Как только стало известно о том, что обнаружен пропавший самолет, «зверскую группу» в полном составе вызвали на службу. Сведения о нем были далеко не полными. Пилот «Ан-26» не знал, находится ли «Акинак» на борту. Говорил только, что есть жертвы среди экипажа и пассажиров. Нужно было срочно вылетать на место аварии вместе со спасателями. Несмотря на спешку, Воробьев все-таки успел предупредить Драгунского о своем отъезде и велел не проявлять излишней инициативы. Дежурная машина доставила следователей прямо на аэродром, где уже грел двигатели транспортник, выделенный окружным начальством. В салон набилась уйма народу: вооруженцы, врачи, офицеры службы безопасности полетов. Самолет пробежал по бетонке и тяжело прыгнул в темноту. Сразу началась болтанка. Надвигался грозовой фронт, и «добро» на полет начальство дало только ввиду исключительности ситуации. На полосу аэродрома в Лодейном Поле, где их ждали вертолеты, садились уже при первых каплях дождя. Когда самолет подрулил к диспетчерской, хлынул ливень. Люди бросились под крышу. Погода испортилась надолго, и все полеты строго-настрого были запрещены. Медведев с досады матерился.

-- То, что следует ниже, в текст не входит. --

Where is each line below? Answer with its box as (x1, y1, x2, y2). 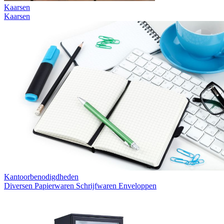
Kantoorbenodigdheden (4, 172, 78, 181)
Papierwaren (34, 181, 76, 190)
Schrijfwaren (76, 181, 118, 190)
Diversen (4, 181, 34, 190)
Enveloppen (118, 181, 156, 190)
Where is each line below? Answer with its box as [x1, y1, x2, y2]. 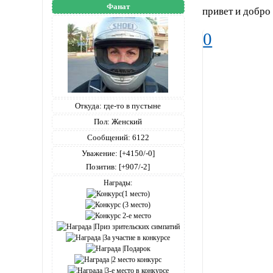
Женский [110, 116, 143, 126]
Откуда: [75, 101, 102, 110]
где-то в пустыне [102, 101, 161, 110]
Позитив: [86, 161, 118, 171]
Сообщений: [87, 132, 130, 142]
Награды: [104, 178, 133, 187]
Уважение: [81, 148, 118, 158]
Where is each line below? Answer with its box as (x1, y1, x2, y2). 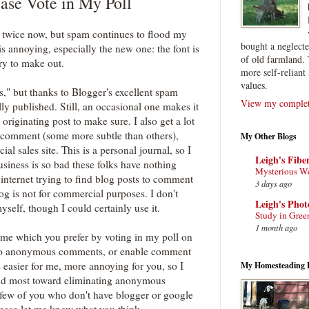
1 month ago (255, 221, 297, 233)
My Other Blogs (241, 130, 297, 143)
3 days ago (255, 177, 292, 189)
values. (241, 79, 268, 92)
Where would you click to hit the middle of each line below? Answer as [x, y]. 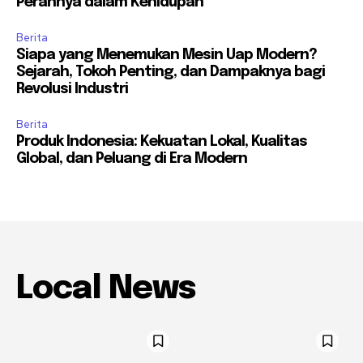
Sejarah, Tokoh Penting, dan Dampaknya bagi [171, 72]
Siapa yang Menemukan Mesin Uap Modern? [167, 55]
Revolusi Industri [72, 89]
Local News [106, 288]
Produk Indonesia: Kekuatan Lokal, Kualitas [162, 141]
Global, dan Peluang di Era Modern [132, 158]
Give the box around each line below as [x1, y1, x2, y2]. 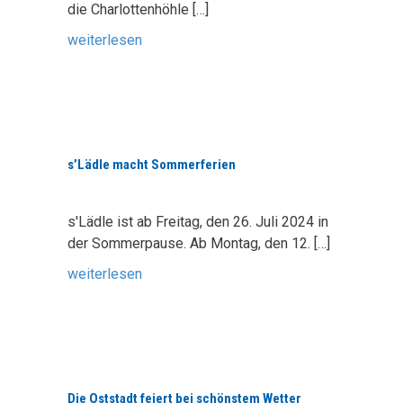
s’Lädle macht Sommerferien [67, 157, 236, 173]
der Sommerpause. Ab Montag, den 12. [67, 235, 314, 252]
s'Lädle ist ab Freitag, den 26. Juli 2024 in [67, 213, 328, 230]
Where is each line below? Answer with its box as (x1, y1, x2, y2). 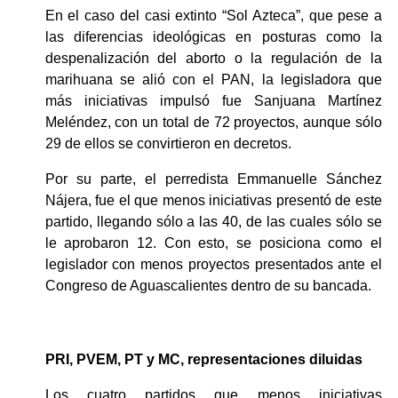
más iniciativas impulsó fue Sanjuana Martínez (44, 92, 382, 108)
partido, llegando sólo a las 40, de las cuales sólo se (44, 213, 382, 229)
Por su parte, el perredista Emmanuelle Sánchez (44, 171, 382, 187)
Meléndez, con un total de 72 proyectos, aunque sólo (44, 114, 382, 130)
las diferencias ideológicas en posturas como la (44, 28, 382, 44)
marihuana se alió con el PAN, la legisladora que (44, 71, 382, 87)
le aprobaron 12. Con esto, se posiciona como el (44, 235, 382, 251)
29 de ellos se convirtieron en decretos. (44, 135, 295, 151)
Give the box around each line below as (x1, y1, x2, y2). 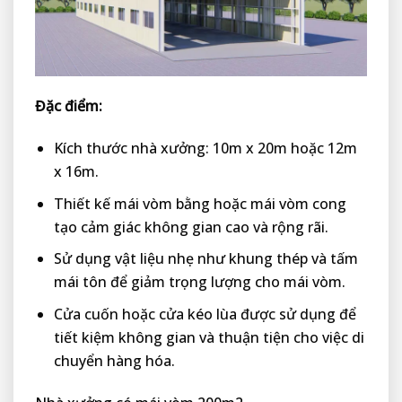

— Теперь ни на место аварии, ни домой не добраться, — бурчал Зубров.

Поговорив с диспетчером, пришел Воробьев.

— И когда это светопреставление кончится?

— Грозят, что дня через три. Обещали вылет при первой возможности.

Через час прибывший на автобусе дежурный по части отвез всех гостей в гарнизонную гостиницу.

Лейтенант Драгунский впервые оказался предоставлен самому себе. До этого ему приходилось бегать по поручениям Воробьева, собирать интересующую начальника информацию и набираться опыта. Дмитрий Ильич спуску не давал, решив превратить Сашу Драгунского в трудоголика. За информацией нужно было мотаться по всей области. Порой для уточнения одного и того же фактика приходилось утром быть в Сестрорецке, а вечером заканчивать сбор данных в районе Ижорского завода.

Теперь Драгунский в полной мере ощутил прелесть свободы. Ночью Воробьев улетел по вызову. Остальное начальство считало Сашу пристегнутым к поискам «Акинака» и не трогало. Поручений от улетевшего шефа не было — сиди наслаждайся жизнью. Не надо никуда бежать, чего-то искать, кого-то ловить, чтобы подписать справку. Или уточнять, не видел ли кто чего-нибудь странного в позапрошлый вторник на территории автобусной остановки у станции метро «Площадь Мужества». Лейтенант сварил кофе и наслаждался покоем в опустевшем кабинете.

Приятное времяпрепровождение прервал, звонок внутреннего телефона. Начальник экспертного отдела простуженным голосом интересовался, кому нужны результаты экспертизы по контейнеру. Старик давно уже заработал пенсию, но начальство всякий раз, когда он начинал поговаривать об уходе на заслуженный отдых, просило поработать еще годик. Пенсионер терпеть не мог, когда оперативники не спешили забирать свои заказы.

— Вы, что ли, контейнером занимаетесь?

— Мы.

— Ну и что?

— Как что? — не понял лейтенант. — А что, уже готово?

— Уже готово, — передразнил его великий шаман от экспертизы и вдруг рявкнул прокуренным басом: — Что, обормоты, ждете, пока мы к вам на четвертый этаж прискачем с депешей в зубах? Позавчера запрягли, поставили лабораторию на уши, и что, теперь все это уже никому не надо? Люди двое суток не спали. В следующий раз ваши заявки в последнюю очередь запущу, даже не в последнюю, мать вашу, а…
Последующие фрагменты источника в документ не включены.